→ What you should do
Using the word "makes" as the filter, copy each matching line from the records.

BEGIN Task inputs

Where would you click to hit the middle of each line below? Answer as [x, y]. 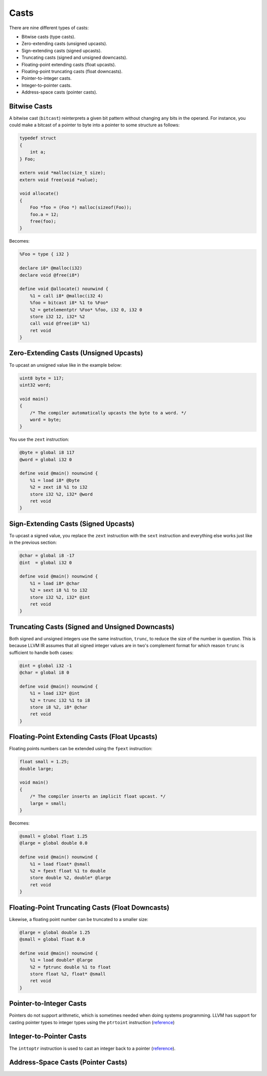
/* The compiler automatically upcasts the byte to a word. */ [108, 413]
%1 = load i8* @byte [55, 480]
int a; [38, 152]
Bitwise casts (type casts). [48, 37]
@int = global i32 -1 [46, 666]
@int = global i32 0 [46, 563]
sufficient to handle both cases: [41, 652]
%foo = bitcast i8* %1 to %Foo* [69, 303]
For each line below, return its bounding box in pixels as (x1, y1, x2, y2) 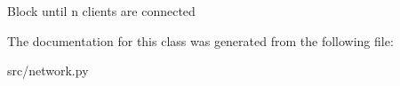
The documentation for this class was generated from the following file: (7, 31, 394, 50)
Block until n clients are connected (7, 2, 196, 20)
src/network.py (7, 61, 89, 80)
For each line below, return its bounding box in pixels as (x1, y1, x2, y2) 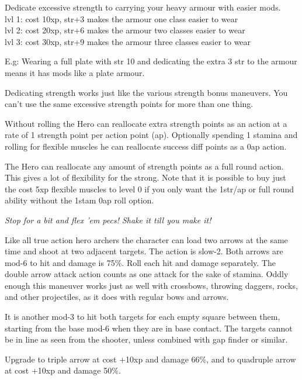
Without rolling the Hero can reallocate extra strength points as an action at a (5, 117, 287, 129)
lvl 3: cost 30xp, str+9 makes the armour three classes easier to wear (5, 35, 251, 47)
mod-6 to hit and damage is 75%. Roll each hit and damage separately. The (5, 256, 276, 268)
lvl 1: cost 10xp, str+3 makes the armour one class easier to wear (5, 12, 238, 25)
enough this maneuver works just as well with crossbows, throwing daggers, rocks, (5, 279, 298, 291)
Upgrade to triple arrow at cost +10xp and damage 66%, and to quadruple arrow (5, 353, 296, 365)
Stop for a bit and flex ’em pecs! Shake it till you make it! (5, 213, 211, 226)
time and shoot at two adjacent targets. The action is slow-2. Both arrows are (5, 245, 283, 257)
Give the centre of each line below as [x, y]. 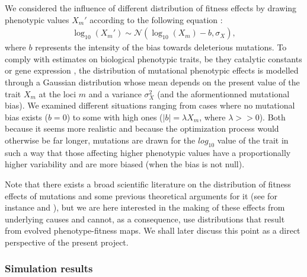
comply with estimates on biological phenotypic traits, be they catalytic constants [153, 58]
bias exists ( [26, 117]
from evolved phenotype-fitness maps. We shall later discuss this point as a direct [153, 230]
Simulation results [49, 268]
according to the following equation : [156, 19]
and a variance [115, 93]
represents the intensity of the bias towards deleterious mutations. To [161, 47]
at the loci [57, 93]
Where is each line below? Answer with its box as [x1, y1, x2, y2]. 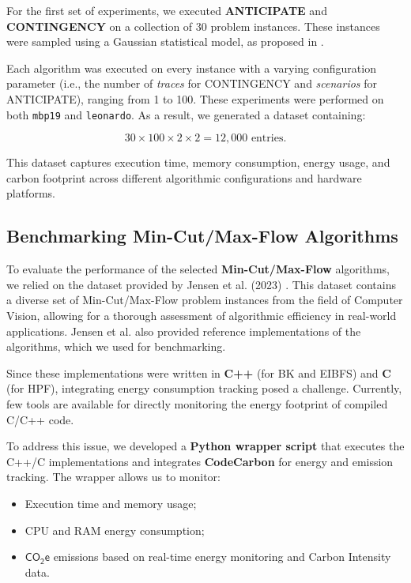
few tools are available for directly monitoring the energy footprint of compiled [6, 395, 388, 412]
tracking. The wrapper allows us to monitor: [6, 468, 221, 485]
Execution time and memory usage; [25, 495, 197, 511]
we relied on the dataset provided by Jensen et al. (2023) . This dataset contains [6, 276, 396, 292]
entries [251, 133, 284, 145]
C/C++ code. [6, 411, 74, 427]
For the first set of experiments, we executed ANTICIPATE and [6, 2, 327, 18]
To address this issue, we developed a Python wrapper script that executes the [6, 438, 405, 454]
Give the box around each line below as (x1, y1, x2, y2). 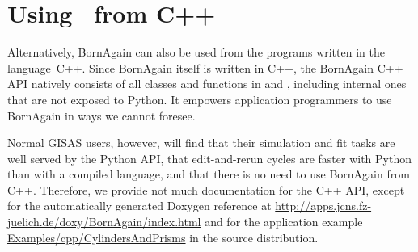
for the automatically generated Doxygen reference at (7, 197, 272, 214)
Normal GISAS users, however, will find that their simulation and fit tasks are (7, 134, 395, 151)
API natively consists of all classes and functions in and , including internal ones (7, 75, 407, 92)
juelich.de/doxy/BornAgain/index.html (7, 213, 201, 230)
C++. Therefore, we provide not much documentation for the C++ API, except (7, 181, 405, 198)
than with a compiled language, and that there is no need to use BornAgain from (7, 166, 410, 183)
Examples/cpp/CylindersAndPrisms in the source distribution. (7, 229, 319, 246)
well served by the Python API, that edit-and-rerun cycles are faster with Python (7, 149, 412, 166)
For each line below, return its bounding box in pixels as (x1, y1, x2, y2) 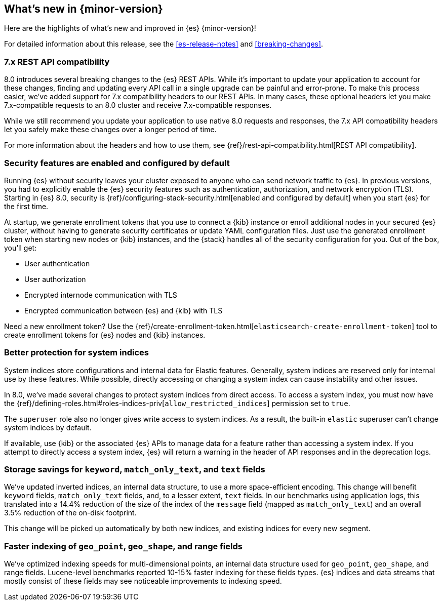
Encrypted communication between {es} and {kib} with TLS (24, 306, 223, 315)
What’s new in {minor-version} (4, 3, 163, 15)
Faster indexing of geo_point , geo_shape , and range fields (4, 541, 243, 551)
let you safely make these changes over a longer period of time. (4, 125, 217, 134)
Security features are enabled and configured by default (4, 157, 230, 168)
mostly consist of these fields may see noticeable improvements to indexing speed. (4, 577, 282, 586)
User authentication (24, 259, 90, 268)
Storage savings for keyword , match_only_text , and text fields (4, 464, 265, 475)
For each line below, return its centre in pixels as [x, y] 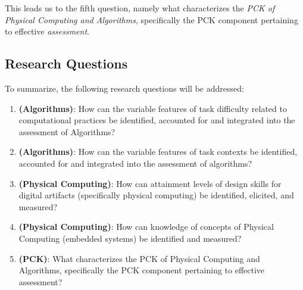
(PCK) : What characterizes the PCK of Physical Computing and [139, 258]
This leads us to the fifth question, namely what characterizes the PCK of [140, 8]
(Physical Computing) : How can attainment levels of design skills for [150, 183]
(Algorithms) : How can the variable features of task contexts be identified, [158, 152]
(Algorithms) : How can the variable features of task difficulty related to [153, 108]
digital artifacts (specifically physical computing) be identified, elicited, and [156, 195]
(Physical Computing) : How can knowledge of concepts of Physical [146, 227]
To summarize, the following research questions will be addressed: [124, 88]
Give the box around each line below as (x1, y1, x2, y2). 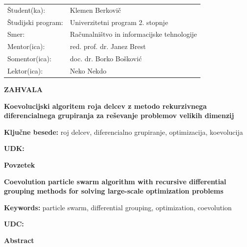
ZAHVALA (4, 84, 43, 95)
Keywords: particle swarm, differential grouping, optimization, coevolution (4, 202, 232, 212)
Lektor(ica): (7, 65, 43, 75)
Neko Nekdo (70, 65, 107, 75)
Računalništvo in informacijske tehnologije (70, 29, 197, 39)
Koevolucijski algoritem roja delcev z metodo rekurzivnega (4, 100, 207, 111)
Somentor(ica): (7, 53, 51, 64)
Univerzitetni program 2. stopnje (70, 17, 168, 27)
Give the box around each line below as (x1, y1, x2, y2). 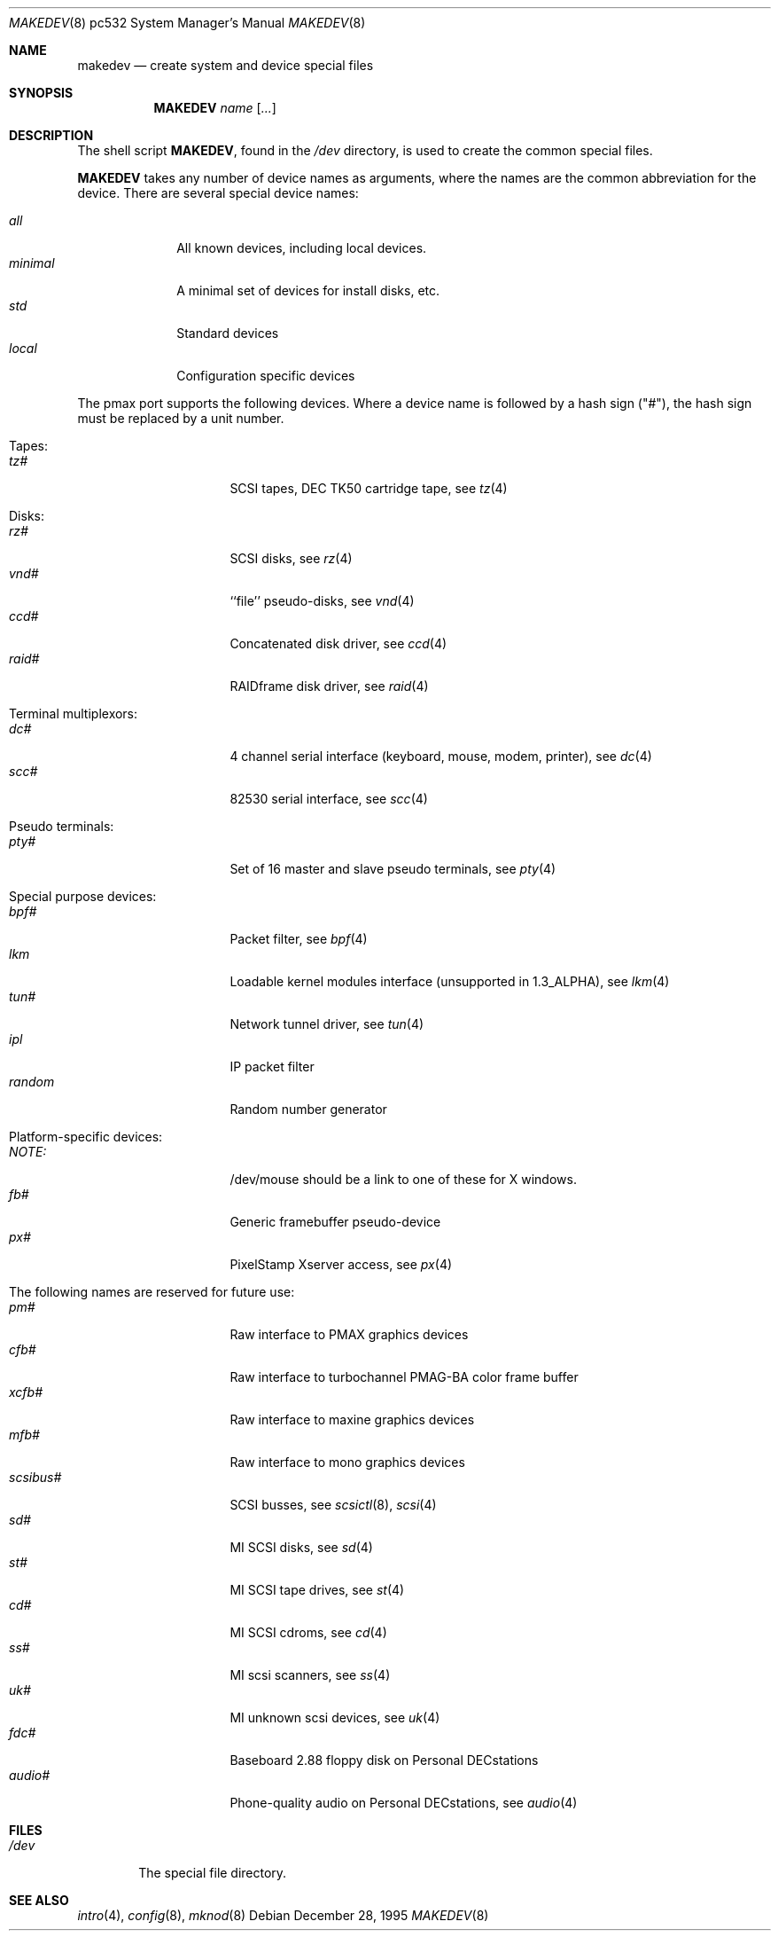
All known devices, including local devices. (176, 240, 427, 255)
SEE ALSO (9, 1893, 69, 1908)
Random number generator (230, 1102, 387, 1117)
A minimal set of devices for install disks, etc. (176, 283, 440, 298)
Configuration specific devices (176, 368, 355, 383)
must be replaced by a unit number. (77, 411, 284, 426)
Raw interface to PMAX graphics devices (230, 1327, 469, 1342)
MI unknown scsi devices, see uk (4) (230, 1710, 440, 1725)
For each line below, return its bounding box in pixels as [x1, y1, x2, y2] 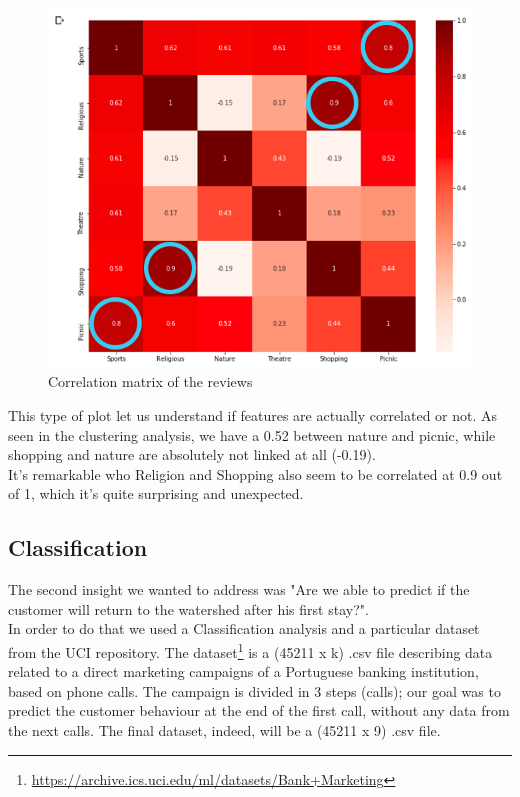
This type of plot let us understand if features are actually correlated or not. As [8, 405, 498, 426]
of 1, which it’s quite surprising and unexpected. [8, 483, 304, 504]
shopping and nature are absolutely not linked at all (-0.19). [8, 444, 376, 465]
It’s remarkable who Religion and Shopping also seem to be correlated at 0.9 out [8, 463, 503, 484]
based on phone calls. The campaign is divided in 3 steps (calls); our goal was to [8, 680, 501, 701]
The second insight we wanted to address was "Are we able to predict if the [8, 579, 470, 600]
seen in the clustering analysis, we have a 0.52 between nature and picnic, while [8, 424, 496, 445]
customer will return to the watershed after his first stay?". [8, 598, 369, 619]
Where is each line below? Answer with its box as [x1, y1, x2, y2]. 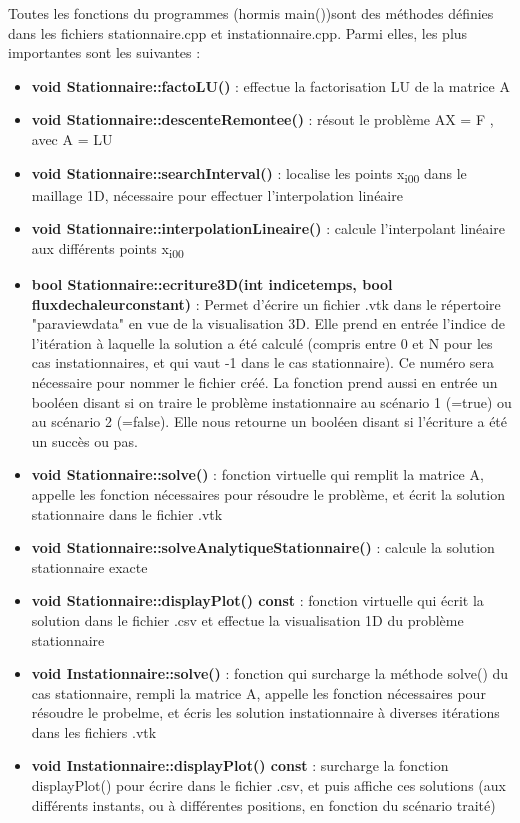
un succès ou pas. [31, 430, 138, 451]
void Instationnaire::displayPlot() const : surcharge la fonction [31, 755, 449, 776]
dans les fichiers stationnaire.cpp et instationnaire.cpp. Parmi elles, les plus [8, 22, 468, 43]
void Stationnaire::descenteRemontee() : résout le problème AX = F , [31, 109, 494, 130]
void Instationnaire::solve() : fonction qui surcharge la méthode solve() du [31, 663, 509, 684]
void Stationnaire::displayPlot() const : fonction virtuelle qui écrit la [31, 590, 484, 611]
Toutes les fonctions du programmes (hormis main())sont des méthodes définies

END Task inputs

→ Exercise answer
lvl 3: cost 30xp, str+9 makes the armour three classes easier to wear (5, 35, 251, 47)
lvl 1: cost 10xp, str+3 makes the armour one class easier to wear (5, 12, 238, 25)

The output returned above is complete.